Mrs. Palin has neither pushed for creationism in Alaska schools nor moved to ban a single book in Wasilla. Yet the “Ocean’s 14” ensemble is currently unable to get through another smarmy scene for fear that a John McCain presidency will lead to an evangelical Christian theocracy and catastrophic artistic oppression.

The sad fact is that actual artistic oppression - book banning in its many modern forms - is a matter of course in the entertainment industry, especially when the underlying product is declared politically incorrect or runs contrary to the interests of Hollywood’s political altar, the Democratic Party.

The Council on American-Islamic Relations runs rings around Hollywood’s pious First Amendment absolutists.

“I hope you will be reassured that I have no intention of promoting negative images of Muslims or Arabs,” director Phil Alden Robinson wrote after changing the script from Muslim terrorists to Austrian neo-Nazis in the Tom Clancy thriller, “The Sum of all Fears.” “And I wish you the best in your continuing efforts to combat discrimination.”

While Mr. Clancy put up an admirable fight, actor Ben Affleck acquiesced, cashed his multimillion-dollar check and fought the dreaded Austrians, whose flagging Teutonic self-confidence again took a hit. Thanks to Hollywood artistic appeasement, Arab youth in totalitarian Muslim countries indoctrinated in anti-Western thought dodged another esteem bullet.

Perhaps Mr. Affleck would still have a career as a leading man if the highly anticipated “The Sum of All Fears” added up to the realistic “war on terror” headlines that dominated news cycles as it came out in 2002 - or, God forbid, matched up to its authors’ chosen words, characters and ideas. Now Mr.
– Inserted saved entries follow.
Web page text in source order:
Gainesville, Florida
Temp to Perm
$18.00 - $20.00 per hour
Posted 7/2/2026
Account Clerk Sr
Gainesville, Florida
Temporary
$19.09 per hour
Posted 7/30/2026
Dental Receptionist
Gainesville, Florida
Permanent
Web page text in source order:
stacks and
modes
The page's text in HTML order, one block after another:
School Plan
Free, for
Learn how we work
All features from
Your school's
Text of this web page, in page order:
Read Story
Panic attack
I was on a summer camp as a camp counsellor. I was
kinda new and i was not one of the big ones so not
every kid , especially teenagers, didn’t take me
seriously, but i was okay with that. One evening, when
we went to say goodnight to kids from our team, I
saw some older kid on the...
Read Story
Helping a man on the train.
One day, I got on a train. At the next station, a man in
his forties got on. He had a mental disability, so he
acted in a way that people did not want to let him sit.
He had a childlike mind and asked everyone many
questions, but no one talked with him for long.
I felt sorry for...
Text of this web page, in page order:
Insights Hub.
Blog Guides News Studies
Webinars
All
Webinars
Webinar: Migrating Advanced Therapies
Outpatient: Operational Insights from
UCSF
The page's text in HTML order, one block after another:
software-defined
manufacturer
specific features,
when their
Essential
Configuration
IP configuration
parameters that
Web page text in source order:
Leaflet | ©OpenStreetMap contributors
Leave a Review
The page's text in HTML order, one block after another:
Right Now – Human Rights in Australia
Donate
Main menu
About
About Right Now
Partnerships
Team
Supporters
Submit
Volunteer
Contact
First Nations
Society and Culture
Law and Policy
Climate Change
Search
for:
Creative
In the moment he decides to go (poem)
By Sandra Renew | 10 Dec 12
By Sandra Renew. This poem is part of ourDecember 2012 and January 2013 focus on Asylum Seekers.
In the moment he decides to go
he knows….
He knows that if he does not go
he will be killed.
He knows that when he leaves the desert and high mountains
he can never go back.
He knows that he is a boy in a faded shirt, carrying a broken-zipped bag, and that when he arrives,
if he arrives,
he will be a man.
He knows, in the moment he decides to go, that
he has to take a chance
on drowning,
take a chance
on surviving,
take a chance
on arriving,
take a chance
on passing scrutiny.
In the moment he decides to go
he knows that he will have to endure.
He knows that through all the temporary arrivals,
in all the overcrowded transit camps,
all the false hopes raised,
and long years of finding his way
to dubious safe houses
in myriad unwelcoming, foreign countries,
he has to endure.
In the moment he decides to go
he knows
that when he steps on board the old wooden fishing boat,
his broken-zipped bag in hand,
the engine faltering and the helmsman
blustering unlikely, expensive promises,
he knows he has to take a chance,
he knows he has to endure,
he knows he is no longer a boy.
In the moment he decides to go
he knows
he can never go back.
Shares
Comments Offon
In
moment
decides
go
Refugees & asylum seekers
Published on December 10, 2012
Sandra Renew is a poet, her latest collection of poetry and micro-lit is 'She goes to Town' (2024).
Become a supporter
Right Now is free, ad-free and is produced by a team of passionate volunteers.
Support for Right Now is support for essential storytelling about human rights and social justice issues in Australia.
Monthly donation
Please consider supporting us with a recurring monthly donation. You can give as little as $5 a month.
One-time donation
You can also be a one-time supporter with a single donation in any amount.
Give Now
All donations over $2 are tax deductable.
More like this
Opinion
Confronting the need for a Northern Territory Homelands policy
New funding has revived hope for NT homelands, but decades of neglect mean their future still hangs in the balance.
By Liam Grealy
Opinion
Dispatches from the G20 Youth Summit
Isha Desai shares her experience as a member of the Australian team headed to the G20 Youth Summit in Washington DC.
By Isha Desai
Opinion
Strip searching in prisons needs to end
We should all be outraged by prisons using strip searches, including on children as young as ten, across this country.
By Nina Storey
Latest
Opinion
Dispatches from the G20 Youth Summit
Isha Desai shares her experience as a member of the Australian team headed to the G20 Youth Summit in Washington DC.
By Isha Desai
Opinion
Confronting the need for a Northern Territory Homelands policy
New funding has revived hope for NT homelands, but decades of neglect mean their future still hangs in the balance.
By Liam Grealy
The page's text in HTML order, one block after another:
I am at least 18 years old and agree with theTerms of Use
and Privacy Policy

Affleck sits near the craft service table watching his wife, Jennifer Garner, fight the bad guys.

The silence of the celebrity political class was heartbreaking when Dutch filmmaker Theo Van Gogh was murdered by an Islamic radical in retaliation for making “Submission,” a critically acclaimed film that portrayed horrific female oppression within the practice of Islam.

Yet Hollywood - quick to find martyrs near to its heart (Valerie Plame, et al) - ignored its fallen Dutch comrade and refused to celebrate the film and its maker, fulfilling his murderer’s greatest desire.

“It’s like a really bad Disney movie,” Mr. Damon said of Mrs. Palin’s political rise.

Yet it was a really good Disney movie that stands as a lasting symbol that censorship is alive and well in liberal Hollywood. In 2006, ABC and its parent company poured $40 million into a five-hour, commercial-free miniseries called “The Path to 9/11.” Built to play every year on the anniversary of the Sept. 11, 2001, terror attacks, the docu-drama chronicles how the al Qaeda menace grew under the Clinton and Bush administrations.

Night 1 focused on the Clinton years; Night 2 looked into the eight months leading up to the attacks under President Bush. ABC considered the two-day movie experience a gift to the country, and over the two-night airing an astounding 28 million viewers tuned in.

Less about politics, “The Path to 9/11” focused on the emergence of radical Islamic terror as a clear and present American threat. Neither administration was cast as the villain; the Islamic terrorists were. Both administrations were rightfully portrayed as underestimating the threat.